Friday, March 30, 2012
Wednesday, March 28, 2012
Unerledigtes Geschäft
I've been talking to a few of my fellow expats about life in Berlin lately. Our struggles, our hopes, and everything in between. It's interesting, and sometimes infuriating, to be in this point of our lives where everything can change so drastically from one day to the next. One day we are sure we're staying, the next we're reconsidering everything. Not many of us really plan to be here permanently but we're not ready to leave either. At the same time, we're not sure how long we can stick it out without "real" jobs, without our families and friends back home, and without what feels like real life in many ways.
I'm not truly an expat, since I'm a German citizen, and I did just arrive in November, so in my case it's a bit too early for this discussion in any serious way. But as I anxiously await news from my biggest job prospect in Berlin, I can't deny that the thought lingers in the back of my mind.
My instinct, however, is that Berlin and I still have some unfinished business.
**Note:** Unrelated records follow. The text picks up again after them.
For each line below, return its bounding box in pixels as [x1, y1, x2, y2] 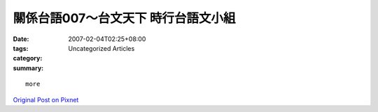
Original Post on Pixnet [13, 95, 79, 104]
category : [13, 54, 43, 63]
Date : [13, 35, 29, 43]
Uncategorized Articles [68, 44, 135, 52]
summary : [13, 63, 44, 72]
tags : [13, 44, 29, 52]
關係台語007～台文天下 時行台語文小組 [13, 10, 236, 26]
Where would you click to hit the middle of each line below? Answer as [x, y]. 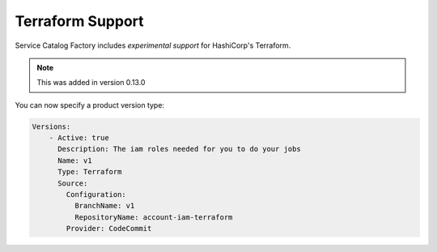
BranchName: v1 [104, 206]
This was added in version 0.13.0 [91, 83]
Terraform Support [80, 21]
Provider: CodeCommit [109, 229]
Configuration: [96, 195]
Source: [73, 183]
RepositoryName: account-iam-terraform [153, 217]
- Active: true [79, 138]
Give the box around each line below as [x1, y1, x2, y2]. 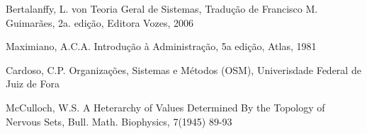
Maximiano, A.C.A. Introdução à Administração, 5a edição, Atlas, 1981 [6, 39, 317, 54]
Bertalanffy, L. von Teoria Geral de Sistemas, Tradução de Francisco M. [6, 1, 318, 16]
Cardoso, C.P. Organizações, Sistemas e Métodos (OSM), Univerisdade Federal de [6, 62, 361, 77]
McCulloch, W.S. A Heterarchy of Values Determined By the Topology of [6, 99, 325, 114]
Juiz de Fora [6, 76, 60, 91]
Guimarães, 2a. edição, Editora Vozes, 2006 [6, 15, 193, 30]
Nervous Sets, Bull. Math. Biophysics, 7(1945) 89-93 [6, 114, 232, 128]
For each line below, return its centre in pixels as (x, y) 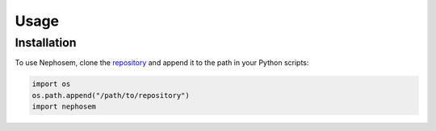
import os (51, 84)
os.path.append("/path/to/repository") (111, 95)
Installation (46, 43)
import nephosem (64, 107)
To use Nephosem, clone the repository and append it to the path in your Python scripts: (162, 63)
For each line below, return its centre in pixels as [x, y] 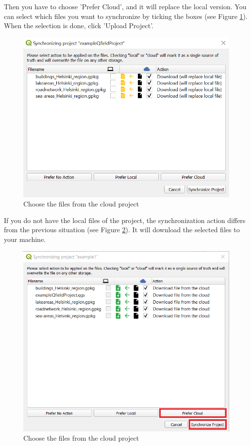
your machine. [25, 239]
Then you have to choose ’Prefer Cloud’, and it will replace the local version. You [125, 6]
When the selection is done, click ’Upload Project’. [79, 26]
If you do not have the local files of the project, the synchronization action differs [125, 220]
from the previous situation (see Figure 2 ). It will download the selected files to [122, 230]
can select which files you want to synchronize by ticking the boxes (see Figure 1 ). [126, 16]
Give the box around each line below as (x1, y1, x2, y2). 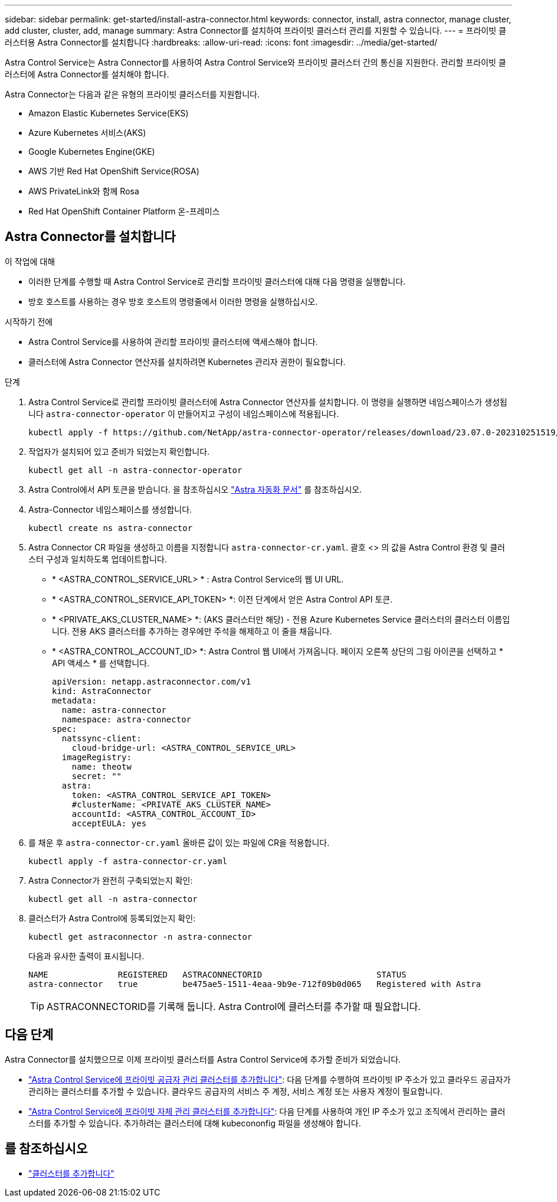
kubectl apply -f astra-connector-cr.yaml (28, 856, 228, 866)
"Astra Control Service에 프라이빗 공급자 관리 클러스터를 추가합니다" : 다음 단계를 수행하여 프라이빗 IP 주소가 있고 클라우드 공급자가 (28, 1074, 511, 1084)
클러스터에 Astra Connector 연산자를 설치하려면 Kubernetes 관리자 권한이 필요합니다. (28, 356, 346, 367)
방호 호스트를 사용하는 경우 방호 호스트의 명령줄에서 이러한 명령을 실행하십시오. (28, 296, 318, 307)
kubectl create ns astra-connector (28, 523, 193, 533)
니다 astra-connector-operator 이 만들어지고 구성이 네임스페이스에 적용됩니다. (28, 408, 339, 419)
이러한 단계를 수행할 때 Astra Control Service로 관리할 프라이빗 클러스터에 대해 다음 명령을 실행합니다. (28, 276, 406, 286)
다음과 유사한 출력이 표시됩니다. (28, 950, 145, 961)

I'm not truly an expat, since I'm a German citizen, and I did just arrive in November, so in my case it's a bit too early for this discussion in any serious way. But as I anxiously await news from my biggest job prospect in Berlin, I can't deny that the thought lingers in the back of my mind.
My instinct, however, is that Berlin and I still have some unfinished business.
Friday, March 23, 2012
Gesehen: B&W at ESG
ESG, or East Side Gallery, is one of those major Berlin sights that everyone who visits the city should see. It's the longest stretch of the Berlin Wall that still remains (1.3 km) and was preserved as a form of outdoor/interactive art gallery. Since the Wall came down in 1989, artists from all over the world have been invited to paint a section and leave messages of peace and hope. It's also one of those fantastic "see Berlin history/culture without paying to go into a museum" things to do, which I am particularly fond of.
Clearly the scene itself wasn't black & white, that was courtesy of newly discovered color settings on my camera. But it's a serious message, and b&w seemed appropriate. For my Anglophones, look closely on the left for the English translation.
Monday, March 19, 2012
65 is the new 80
Friday was a big day in Berlin. Our first day of Spring, with temps in the mid 60s and sunshine to boot. People came out in droves and were ready to celebrate. Licking ice cream cones, drinking beers, paddling on the canals, congesting the outdoor markets, swarming the Brandenburger Tor, sitting on every available outdoor cafe seat... it was a beautiful chaos to witness. A few friends and I hightailed it over to a bridge in Kreuzberg for some beers and Turkish snacks and I am not exaggerating when I say it was hard for us to find a place to sit.
Though temps for the rest of the week are looking pretty good I'm still hesitant to say it's officially Spring in these parts. Knowing Berlin we could get snow the day of the half-marathon (which is in just under 2 weeks, by the way!). But man, it is incredible how much a rough winter can do to make you appreciate what comes after. Days like this one are worth waiting for.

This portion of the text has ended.